L’ultimo testo di questo spazio è un pezzo di funambolica bravura firmato da Vladimir Sorokin, La coda, tradotto da Pietro A. Zveteremich1 edito da Guanda. Si tratta della ristampa di un romanzo già edito nel 1988 dallo stesso editore. L’edizione originale, infine, è del 1985, cioè prima della caduta del regime sovietico.
In un emporio di stato è arrivato un blocco un merci, «pezzi»: «E voi sapete quanti ne danno a testa? / Tre, dicono». Vadim, il primo interlocutore dell’ininterrotto dialogo a più voci che forma il romanzo, giunge a coda già formata: «Compagno, chi è l’ultimo qui?» è la prima battuta.
Questa coda comincia di giorno, continua di notte e per un’altra giornata fino a notte […] la coda c’è sempre, oggi in un rione, domani in un altro.
scrive il curatore. Fa parte della geografia sociale e urbana delle città sovietiche. È una luogo di interrelazione e di scambio, di polemica ma anche di solidarietà, ma soprattutto è un teatro dell’assurdo in veste dimessa e quotidiana. Una coda non è eterna ma può essere comunque indefinita, non misurabile. In coda può capitare di dimenticarsi il motivo per il quale ci si trova lì, l’attesa può diventare fine a se stessa e la propria posizione relativa un elemento fondamentale della propria dignità.
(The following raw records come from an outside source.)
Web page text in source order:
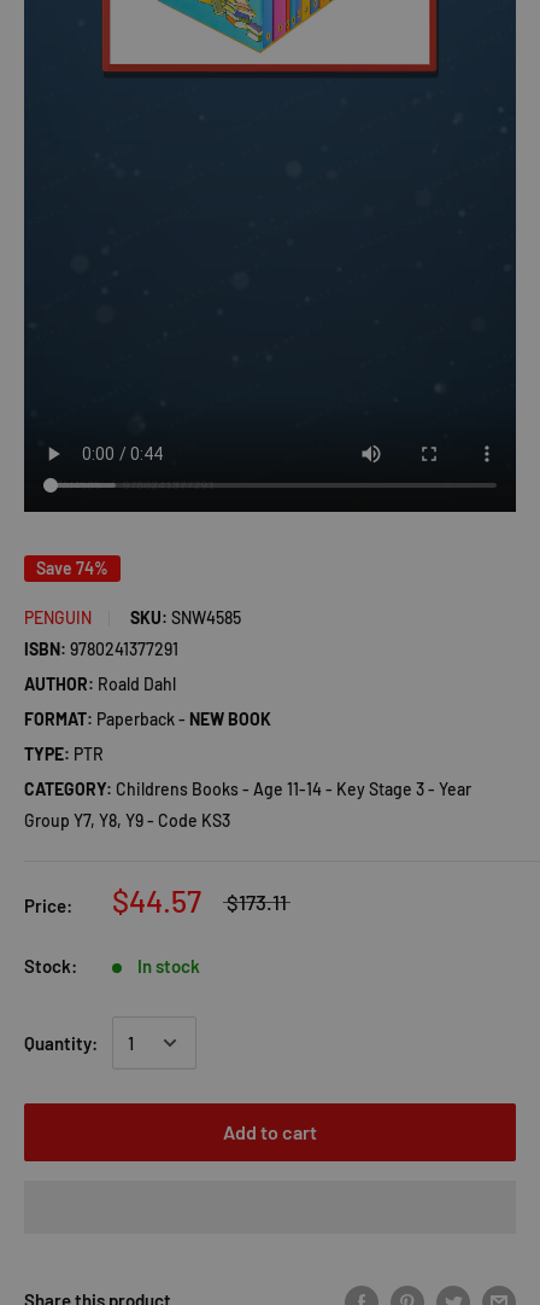
Save 74%
PENGUIN SKU: SNW4585
ISBN: 9780241377291
AUTHOR: Roald Dahl
FORMAT: Paperback - NEW BOOK
TYPE: PTR
CATEGORY: Childrens Books - Age 11-14 - Key Stage 3 - Year
Group Y7, Y8, Y9 - Code KS3
Price: $44.57 $173.11
Stock: In stock
Quantity:
Add to cart
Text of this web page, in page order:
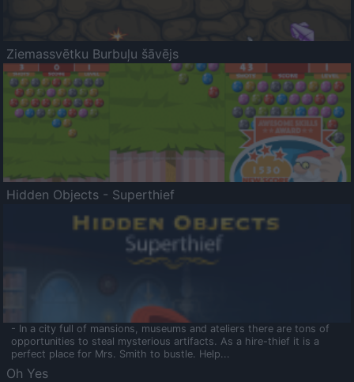
Ziemassvētku Burbuļu šāvējs
Hidden Objects - Superthief
- In a city full of mansions, museums and ateliers there are tons of
opportunities to steal mysterious artifacts. As a hire-thief it is a
perfect place for Mrs. Smith to bustle. Help...
Oh Yes
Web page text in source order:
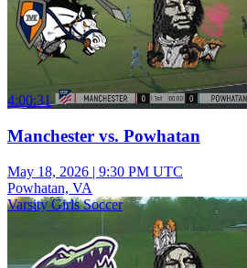
4:00:31
Manchester vs. Powhatan
May 18, 2026 | 9:30 PM UTC
Powhatan, VA
Varsity Girls Soccer

In coda si può litigare violentemente, rimpiangere i tempi di Stalin, «quando c’era più ordine e tutti sapevano stare al proprio posto», innamorarsi, ubriacarsi, stringere amicizie occasionali: divisi ma anche paradossalmente uniti dalla comune attesa.
Sorokin la racconta limitandosi apparentemente a riportare fedelmente le frasi pronunciate, le esclamazioni, le recriminazioni, gli alterchi, svolgendo la funzione di un registratore ambientale.
– E dove studiate?
– Al Tessile.
– Questa è una bellissima cosa. Ci farete dei bei vestiti.
– Che possiamo fare noi…
– Com’è che non credete nelle vostre forze?
– Che c’entrano le mie forze…
– Beh, fate male a dir così. Alla vostra età noi eravamo pronti a smuovere le montagne.
– E le avete smosse?
– Giovanotto! Oltre tutto non è con voi che sto parlando.
– Però io sì con voi.
In realtà non vi è nulla di casuale nell’attentissima architettura di Sorokin fatta per intero di dialoghi, senza nessun intervento o descrizione. Niente di naturale ma una regìa ossessiva. Le voci che si incrociano, che si rispondono, interloquiscono o intervengono proponendo, polemizzando, rampognando o esprimendo solidarietà il più delle volte non appartengono a personaggi ben definiti ma sono voci anonime, incontri di un momento.
Da notare come Sorokin faccia molto raramente uso di forme esageratamente colloquiali, gergali o di derivazione dialettale, a conferma che l’autore non cerca un impossibile (e superflua) mimesi e non intende schiacciare l’occhio al lettore ma unicamente fornire un’efficace rappresentazione letteraria di una situazione all’epoca comune, assurda anche quando appariva normale. Il finale, amaramente divertente, ha il doppio risultato di confermare la natura tutta letteraria del testo e fornire un efficace ritratto delle dinamiche della sopravvivenza quotidiana nella Russia Sovietica.
Romanzo vietato La coda circolò a lungo in forma di samizdat, prova assoluta della sua qualità, dal momento che, come ricorda Zveteremich nella postfazione, il suo semplice possesso poteva dare luogo all’arresto e al carcere, esattamente come nel caso di detenzione di droga.
Ultima nota sulla fascetta aggiunta al volume, che riporta una frase presa da «Panorama» dove Sorokin viene definito «Il Quentin Tarantino della letteratura postsovietica». Definizione talmente fuori luogo (Sorokin non è, come abbiamo visto, postsovietico e assomiglia a Tarantino quanto può assomigliargli Edoardo De Filippo) da suscitare il dubbio che il libro non sia stato neppure aperto dall’ignoto recensore.
Ma c’è ancora qualcuno che considera attendibile «Panorama»?
Vladimir Sorokin, La Coda
Guanda, 2001, pp.192, € 10,33
1 Zveteremich è in realtà riportato come curatore ed estensore della postfazione al testo. Ragionevolmente si suppone debba essere anche il traduttore, anche se Guanda non l’ha scritto da nessuna parte (N.d.R.).